Joel E. Starr serves as Counsel and Legislative Assistant to U.S. Senator James M. Inhofe of Oklahoma, and the Ranking Member of the Senate Foreign Relations Subcommittee on East Asian and Pacific Affairs. Mr. Starr was Deputy Assistant Secretary of State from 2007-09, and is a Major in the US Army Reserve Judge Advocate General’s Corps.






Takahiro Katsumi
As a Japanese national working in the Japanese legislature I cannot condone this remark coming from the current Deputy Assistant Secretary of State of our supposedly closest ally, saying that our head of the government is ‘withholding a decision on Futenma’ for the minuscule aim of obtaining ‘the votes of those Okinawans and a vocal minority of other Japanese who are opposed to US troops on Japanese soil.’
First of all, from what position does Mr.Starr make this assertion that only a ‘vocal minority’ of our people are opposed to having ‘US troops on Japanese soil?’ We don’t have an updated, reliable national poll on this one in Japan and neither should your government. I would like to ask the basis of Mr. Starr’s assertion on this point.
Secondly, how could a person working under the foreign service of one state assert publicly the motive of the head of the government of another sovereign state based on such simplistic, personal assumption? I find it very inappropriate, insulting, and destructive in
its nature to make such an assumption.
If there is a clear basis for this argument I would also like to hear it.

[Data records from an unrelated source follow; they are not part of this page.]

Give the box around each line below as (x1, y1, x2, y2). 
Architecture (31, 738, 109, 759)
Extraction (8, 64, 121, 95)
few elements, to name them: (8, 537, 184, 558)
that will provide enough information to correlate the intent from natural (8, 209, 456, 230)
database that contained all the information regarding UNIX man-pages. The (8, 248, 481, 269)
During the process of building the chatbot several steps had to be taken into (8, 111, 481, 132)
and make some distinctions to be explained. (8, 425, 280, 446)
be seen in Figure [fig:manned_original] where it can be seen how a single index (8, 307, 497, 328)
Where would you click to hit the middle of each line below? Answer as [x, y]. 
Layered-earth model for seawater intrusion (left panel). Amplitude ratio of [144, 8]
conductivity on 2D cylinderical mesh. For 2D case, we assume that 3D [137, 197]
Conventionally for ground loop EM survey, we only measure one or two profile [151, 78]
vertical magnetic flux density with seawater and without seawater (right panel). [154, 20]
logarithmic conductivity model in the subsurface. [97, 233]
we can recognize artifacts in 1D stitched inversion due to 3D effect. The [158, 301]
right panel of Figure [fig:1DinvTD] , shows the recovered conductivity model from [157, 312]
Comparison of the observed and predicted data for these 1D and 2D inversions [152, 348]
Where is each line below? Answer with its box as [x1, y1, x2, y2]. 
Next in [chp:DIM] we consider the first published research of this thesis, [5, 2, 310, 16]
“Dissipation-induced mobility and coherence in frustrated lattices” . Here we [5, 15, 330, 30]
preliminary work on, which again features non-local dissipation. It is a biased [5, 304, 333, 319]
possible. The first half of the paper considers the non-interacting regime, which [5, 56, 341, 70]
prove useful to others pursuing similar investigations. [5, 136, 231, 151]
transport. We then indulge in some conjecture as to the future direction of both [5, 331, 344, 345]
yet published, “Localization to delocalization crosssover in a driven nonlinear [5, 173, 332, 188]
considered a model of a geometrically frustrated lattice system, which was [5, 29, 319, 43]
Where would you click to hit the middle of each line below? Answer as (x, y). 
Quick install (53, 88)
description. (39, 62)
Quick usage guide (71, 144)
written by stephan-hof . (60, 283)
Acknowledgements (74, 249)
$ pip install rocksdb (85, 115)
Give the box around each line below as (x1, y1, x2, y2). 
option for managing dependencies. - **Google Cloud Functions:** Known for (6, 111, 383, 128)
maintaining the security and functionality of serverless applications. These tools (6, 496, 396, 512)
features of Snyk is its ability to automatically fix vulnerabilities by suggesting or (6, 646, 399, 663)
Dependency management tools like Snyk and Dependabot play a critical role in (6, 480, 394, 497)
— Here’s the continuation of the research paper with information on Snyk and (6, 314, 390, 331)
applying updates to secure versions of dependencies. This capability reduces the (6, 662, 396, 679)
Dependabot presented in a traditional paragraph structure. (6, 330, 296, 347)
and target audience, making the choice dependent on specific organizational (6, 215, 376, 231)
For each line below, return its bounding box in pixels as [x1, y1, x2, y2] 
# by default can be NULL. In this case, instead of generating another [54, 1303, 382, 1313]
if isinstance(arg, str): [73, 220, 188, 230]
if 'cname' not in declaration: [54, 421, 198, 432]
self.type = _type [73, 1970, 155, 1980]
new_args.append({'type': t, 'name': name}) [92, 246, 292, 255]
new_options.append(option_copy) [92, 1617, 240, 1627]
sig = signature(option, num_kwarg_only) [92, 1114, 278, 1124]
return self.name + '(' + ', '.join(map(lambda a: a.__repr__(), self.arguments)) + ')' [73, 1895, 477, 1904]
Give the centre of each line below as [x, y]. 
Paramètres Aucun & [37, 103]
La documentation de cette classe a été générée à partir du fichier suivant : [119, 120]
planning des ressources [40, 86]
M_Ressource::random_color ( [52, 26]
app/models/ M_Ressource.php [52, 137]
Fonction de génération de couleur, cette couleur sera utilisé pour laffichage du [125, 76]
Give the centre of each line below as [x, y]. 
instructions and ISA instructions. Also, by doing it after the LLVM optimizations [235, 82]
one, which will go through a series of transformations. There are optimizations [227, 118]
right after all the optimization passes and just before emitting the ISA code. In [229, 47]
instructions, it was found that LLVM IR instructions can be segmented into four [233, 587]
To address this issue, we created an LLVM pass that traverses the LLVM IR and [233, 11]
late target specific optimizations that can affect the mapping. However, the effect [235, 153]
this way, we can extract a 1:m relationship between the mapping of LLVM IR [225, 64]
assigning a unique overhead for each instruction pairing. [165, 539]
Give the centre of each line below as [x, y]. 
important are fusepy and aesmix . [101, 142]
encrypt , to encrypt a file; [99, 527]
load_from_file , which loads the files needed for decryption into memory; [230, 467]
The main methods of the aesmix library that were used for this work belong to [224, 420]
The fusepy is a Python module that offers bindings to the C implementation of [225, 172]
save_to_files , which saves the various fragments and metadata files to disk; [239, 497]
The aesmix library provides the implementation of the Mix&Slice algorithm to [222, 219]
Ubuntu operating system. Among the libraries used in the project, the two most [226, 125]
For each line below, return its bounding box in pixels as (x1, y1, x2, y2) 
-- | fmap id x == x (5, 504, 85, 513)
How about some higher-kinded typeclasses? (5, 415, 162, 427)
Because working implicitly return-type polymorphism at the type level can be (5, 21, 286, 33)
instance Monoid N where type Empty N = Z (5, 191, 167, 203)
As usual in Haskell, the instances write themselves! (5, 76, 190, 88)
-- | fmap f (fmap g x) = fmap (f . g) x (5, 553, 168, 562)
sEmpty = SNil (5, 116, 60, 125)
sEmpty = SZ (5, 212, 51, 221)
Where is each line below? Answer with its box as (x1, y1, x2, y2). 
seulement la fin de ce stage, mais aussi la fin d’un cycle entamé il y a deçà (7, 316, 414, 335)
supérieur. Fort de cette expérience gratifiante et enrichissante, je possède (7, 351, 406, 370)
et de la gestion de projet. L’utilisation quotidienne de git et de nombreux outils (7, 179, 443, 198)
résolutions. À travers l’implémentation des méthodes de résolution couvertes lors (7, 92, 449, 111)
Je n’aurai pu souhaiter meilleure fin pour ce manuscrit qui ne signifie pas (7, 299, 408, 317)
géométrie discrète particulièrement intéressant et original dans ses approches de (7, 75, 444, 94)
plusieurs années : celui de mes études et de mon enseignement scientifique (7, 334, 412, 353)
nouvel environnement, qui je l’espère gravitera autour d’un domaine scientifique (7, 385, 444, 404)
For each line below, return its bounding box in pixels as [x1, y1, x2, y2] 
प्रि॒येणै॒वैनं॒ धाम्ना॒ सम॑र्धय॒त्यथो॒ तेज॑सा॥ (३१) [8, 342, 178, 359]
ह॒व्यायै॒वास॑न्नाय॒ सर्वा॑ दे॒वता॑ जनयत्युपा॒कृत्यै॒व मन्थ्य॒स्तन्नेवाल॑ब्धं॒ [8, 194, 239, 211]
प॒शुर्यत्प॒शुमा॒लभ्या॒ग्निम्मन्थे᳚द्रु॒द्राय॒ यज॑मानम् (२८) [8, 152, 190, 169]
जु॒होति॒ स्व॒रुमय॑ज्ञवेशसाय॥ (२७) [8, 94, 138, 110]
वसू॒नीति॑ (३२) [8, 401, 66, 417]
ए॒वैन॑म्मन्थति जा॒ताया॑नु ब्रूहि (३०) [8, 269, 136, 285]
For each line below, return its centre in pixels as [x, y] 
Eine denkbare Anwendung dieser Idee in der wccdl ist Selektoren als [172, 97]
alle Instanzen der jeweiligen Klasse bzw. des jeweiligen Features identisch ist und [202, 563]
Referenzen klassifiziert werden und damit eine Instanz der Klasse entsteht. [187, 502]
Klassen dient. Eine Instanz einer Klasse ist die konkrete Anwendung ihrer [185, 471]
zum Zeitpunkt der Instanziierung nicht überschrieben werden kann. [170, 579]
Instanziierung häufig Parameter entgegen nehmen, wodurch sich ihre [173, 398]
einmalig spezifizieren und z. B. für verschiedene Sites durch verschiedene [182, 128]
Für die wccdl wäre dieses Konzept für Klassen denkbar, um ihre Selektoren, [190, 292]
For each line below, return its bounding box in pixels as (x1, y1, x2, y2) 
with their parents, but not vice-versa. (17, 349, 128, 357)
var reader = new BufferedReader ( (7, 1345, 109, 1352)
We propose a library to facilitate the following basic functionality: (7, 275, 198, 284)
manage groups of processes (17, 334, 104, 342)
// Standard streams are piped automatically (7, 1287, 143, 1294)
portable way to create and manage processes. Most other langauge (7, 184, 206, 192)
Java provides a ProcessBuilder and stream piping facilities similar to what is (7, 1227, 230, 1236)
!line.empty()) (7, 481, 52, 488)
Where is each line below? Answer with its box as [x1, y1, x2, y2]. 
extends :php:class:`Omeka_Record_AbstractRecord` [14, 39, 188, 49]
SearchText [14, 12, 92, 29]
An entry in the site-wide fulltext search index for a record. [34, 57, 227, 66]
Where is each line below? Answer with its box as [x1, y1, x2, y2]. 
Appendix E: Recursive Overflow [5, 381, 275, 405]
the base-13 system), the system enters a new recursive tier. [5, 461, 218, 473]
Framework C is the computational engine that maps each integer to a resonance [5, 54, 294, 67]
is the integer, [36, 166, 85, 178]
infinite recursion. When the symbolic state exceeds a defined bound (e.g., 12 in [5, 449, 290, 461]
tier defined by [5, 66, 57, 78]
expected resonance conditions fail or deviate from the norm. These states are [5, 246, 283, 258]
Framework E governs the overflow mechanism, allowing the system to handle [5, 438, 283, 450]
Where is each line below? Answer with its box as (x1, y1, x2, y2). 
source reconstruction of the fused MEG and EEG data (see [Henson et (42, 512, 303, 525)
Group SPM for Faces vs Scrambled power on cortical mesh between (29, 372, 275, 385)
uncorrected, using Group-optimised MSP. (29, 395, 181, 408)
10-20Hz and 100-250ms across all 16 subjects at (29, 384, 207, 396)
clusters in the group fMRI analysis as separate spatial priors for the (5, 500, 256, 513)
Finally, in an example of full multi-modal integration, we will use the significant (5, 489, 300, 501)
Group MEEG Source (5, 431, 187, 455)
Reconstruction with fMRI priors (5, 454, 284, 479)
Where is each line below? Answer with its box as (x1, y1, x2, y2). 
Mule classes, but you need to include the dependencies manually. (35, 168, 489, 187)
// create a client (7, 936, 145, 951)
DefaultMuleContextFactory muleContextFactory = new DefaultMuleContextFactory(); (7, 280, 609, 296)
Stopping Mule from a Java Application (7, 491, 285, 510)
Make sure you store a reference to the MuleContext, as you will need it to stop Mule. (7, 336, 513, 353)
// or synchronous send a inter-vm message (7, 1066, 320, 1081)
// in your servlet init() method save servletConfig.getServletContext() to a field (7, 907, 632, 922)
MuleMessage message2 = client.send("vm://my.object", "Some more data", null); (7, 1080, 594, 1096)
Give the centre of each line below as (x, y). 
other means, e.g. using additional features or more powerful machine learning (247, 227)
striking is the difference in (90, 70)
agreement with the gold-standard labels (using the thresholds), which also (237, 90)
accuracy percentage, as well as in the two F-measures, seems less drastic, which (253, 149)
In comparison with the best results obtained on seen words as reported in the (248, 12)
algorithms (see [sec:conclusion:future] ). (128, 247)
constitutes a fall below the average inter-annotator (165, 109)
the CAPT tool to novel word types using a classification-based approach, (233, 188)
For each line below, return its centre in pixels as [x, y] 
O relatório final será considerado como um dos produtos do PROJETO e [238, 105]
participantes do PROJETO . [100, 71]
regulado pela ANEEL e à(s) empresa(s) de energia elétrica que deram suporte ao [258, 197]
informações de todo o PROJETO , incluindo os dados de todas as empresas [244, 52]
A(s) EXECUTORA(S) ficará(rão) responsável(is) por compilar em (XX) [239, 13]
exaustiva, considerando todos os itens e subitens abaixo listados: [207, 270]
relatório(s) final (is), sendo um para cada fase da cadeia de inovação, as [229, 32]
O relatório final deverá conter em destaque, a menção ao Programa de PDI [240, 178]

Finally, although it is understandable that your government as well as your legislature is ‘more than a little disappointed’ that the ‘important relationship’ may be called into question by the action or inaction of the Hatoyama Administration, I still feel it is inappropriate to assert that the head of the government of your ally is weighting national political realities over the bilateral obligations that both states agreed are ‘important’, unless you are knowingly making such remarks that would present as ‘gaiatsu’ to the foreign as well as domestic press, with the intent to further strain the already strained bilateral relations.
Yair Shachar-Hill
Can we be surprised that a Japanese Prime Minister would call for a reassessment of the cost/benefit ratio of the US alliance? The previous US administration failed to prevent a nuclear North Korea or to exact a price for it and the present administration has been at pains to bow to the Chinese leadership both literally and politically over issues of concern to Japan. Both of these are of deep concern to Japan. Furthermore, Obama has slighted (European nations among others), bullied (Israel) and betrayed (Poland and the Czech republic) US allies worldwide. These actions and inactions send a clear message that Japan can no longer count unquestioningly on the US to keep it safe.
Darrel
When you are allies with everyone, then you are allies with no one. On the bright side, Japan is starting to need China as much as we do so that shouldn’t really matter too much in the future.